The CacheSettings interface gives you four things to configure:

const cache = new Cache({
  load: (...args) => fetchSomething(...args), // required — the data fetcher
  capacity: 100, // max entries before LRU eviction kicks in
  staleTimeMs: 30_000, // mark entries as "obsolete" after 30 seconds
  cacheTimeMs: 300_000, // hard-remove entries after 5 minutes
});

load — the only required option

Your async function that fetches the actual data. It receives the same arguments you pass to cache.get(). The type system carries the argument types all the way through — Cache<User, [string]> means load receives a string, and get() expects a string. No guessing, no runtime surprises.

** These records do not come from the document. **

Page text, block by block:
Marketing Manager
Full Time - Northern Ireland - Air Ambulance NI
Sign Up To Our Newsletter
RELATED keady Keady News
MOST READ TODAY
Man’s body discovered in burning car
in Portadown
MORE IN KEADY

capacity — the bouncer at the door

When the cache exceeds this many entries, the oldest one gets evicted. It’s a simple LRU strategy: every time you access an entry, it moves to the back of the line. The wallflower who hasn’t been touched in a while? Bounced.

const cache = new Cache({
  load: async (id: string) => fetchUser(id),
  capacity: 2,
});

await cache.get('alice'); // cached
await cache.get('bob'); // cached
await cache.get('charlie'); // cached — alice gets evicted
await cache.get('alice'); // re-fetched from source

This is particularly useful for frontend scenarios where you’re caching individual entities (user profiles, product details, etc.) and don’t want memory to grow unbounded as users click around. Set a reasonable capacity, and the cache manages itself.

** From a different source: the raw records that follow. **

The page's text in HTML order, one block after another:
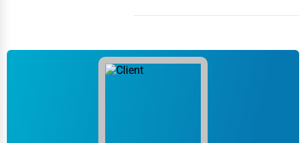
temporary relief. It ensures that seniors receive continuous
care when their primary caregivers take a break.
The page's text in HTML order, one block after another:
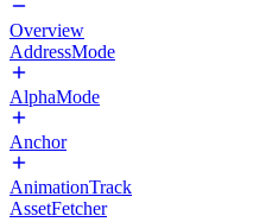
Overview
AddressMode
AlphaMode
Anchor
AnimationTrack
AssetFetcher
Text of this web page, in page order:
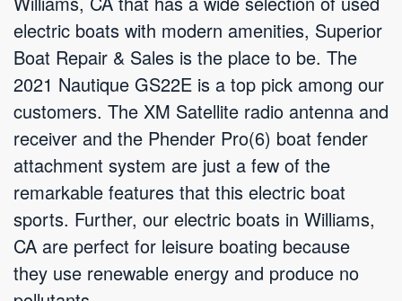
electric boats with modern amenities, Superior
Boat Repair & Sales is the place to be. The
2021 Nautique GS22E is a top pick among our
customers. The XM Satellite radio antenna and
receiver and the Phender Pro(6) boat fender
attachment system are just a few of the
remarkable features that this electric boat
sports. Further, our electric boats in Williams,
CA are perfect for leisure boating because
they use renewable energy and produce no

staleTimeMs — the “best before” label

After this many milliseconds, a loaded entry gets marked as obsolete. It’s not removed — the stale value is still there, still usable — but any subscriber watching it will know the data is getting long in the tooth. This is the foundation for stale-while-revalidate patterns: show the old data immediately, kick off a background refresh, swap in the fresh data when it arrives. Users see content instantly; freshness catches up.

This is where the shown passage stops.